Теперь Полупуд говорил спокойно, размеренно. Видно было, что эта часть истории, хоть и печальная, но обыденная. Такая уж казацкая доля. «Часом с квасом, а порою – с водою». Иной поход так славно проходит, что всю добычу прихватить не получается, а иной – хорошо бы хоть самим ноги унести. О чем же здесь грустить?
– Задержался я, в общем. На пасеку к Никите только к Успению попал…
Тут голос запорожца снова дрогнул.
– Лучше б меня татарская стрела нашла, чем такая новость.
Я не перебивал даже взглядом. Понимал, что Василию тяжело вспоминать.
– На месте пасеки только пепелище осталось. Да две могилки… Куда жители Михайлова стана захоронили то, что от Марии и ее деда осталось. Сказывали, что, судя по следам, башибузуки на них наскочили. Но живыми взять не сумели. Дед с моей нареченной в доме заперлись, а когда те крышу разбирать стали, сами себя и подожгли.
Бр-р… Жуть какая. Аж мороз по коже пробрал. Это ж какая участь ждала людей в плену, если они добровольно лютую смерть готовы были принять, лишь бы живыми башибузукам не достаться.
– Но одного селяне не знали. На пепелище том я нашел дудочку. Ту самую, с которой Ворон не расставался с малолетства. Сказывал – отец ее ему вырезал. Она давно уж вся растрескалась и только шипела, а не дудела. Но носился Ворон с ней, чисто как ты со своей трубкой. Так что сомнений, чьих это рук дело, у меня не осталось. Вернулся я на Сечь, рассказал все как есть куренному и спросил позволения казнить иуду…
Запорожец снова помолчал, после продолжил уже чуть наставительно:
– Чтоб ты знал, за убийство побратима на Запорожье одно наказание – смерть. Куренной, конечно же, такого разрешения дать не мог, а приказал доставить Ворона на суд товарищества. Пусть оно разбирается – чего он заслужил: изгнания или казни.
Казак привстал, поглядел на берег и позвал меня:
– Ну-ка, навались. Вовремя я вспомнил об этом рукаве. До Шустрой далеко еще, да и потом против течения выгребать вдвоем не так-то просто, а тут – если байдак хоть наполовину разгрузим, можно попробовать и на шестах до Базавлука дойти. Не получится – черт с ним, бросим. Не на торг едем. Зато до Сечи на день ходу ближе. И рукав этот не протока, а запруда стоялая.

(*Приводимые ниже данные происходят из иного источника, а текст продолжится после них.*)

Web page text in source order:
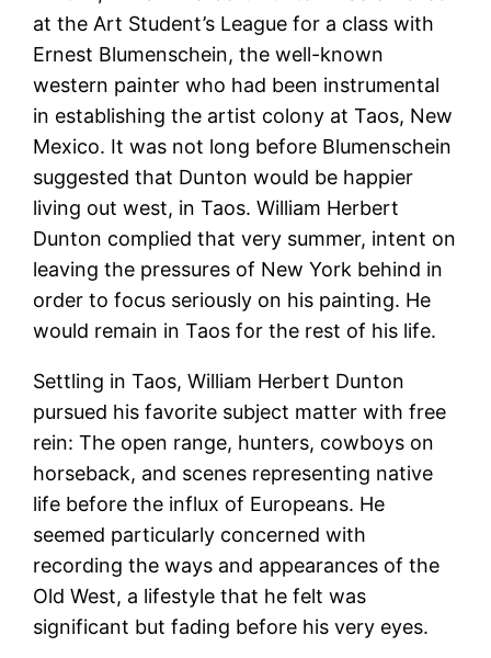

Правда или придумал, чтобы делом отвлечься, но тем не менее, общими усилиями, нам удалось заставить тяжелый байдак повиноваться и свернуть, куда надо.
Днепр посопел, побурлил у борта, пенясь и горячась, но все же отпустил судно. И мы, свернув прямиком в заросли нависающих над водою плакучих ив, оказались в узкой, не больше шести-семи шагов в ширину, тихой, аж зеленоватой от водорослей, протоке. Мимо которой, если не знать точного места, проплыл бы на расстоянии руки и даже не заметил.
– Слава Всевышнему, – размашисто перекрестился Полупуд. – Подсобил… Не оставил в своей безмерной милости. Теперь можно и отдохнуть-оглядеться… Спаси и сохрани. Всё, Петрусь, здесь мы как у Христа за пазухой. Ни одна погоня не отыщет. Если бы даже такая была. Но второго челна у Ворона точно нет. Не вплавь же им за нами пускаться…
«Не понял? И он вот так закончит, оборвав рассказ на половине?»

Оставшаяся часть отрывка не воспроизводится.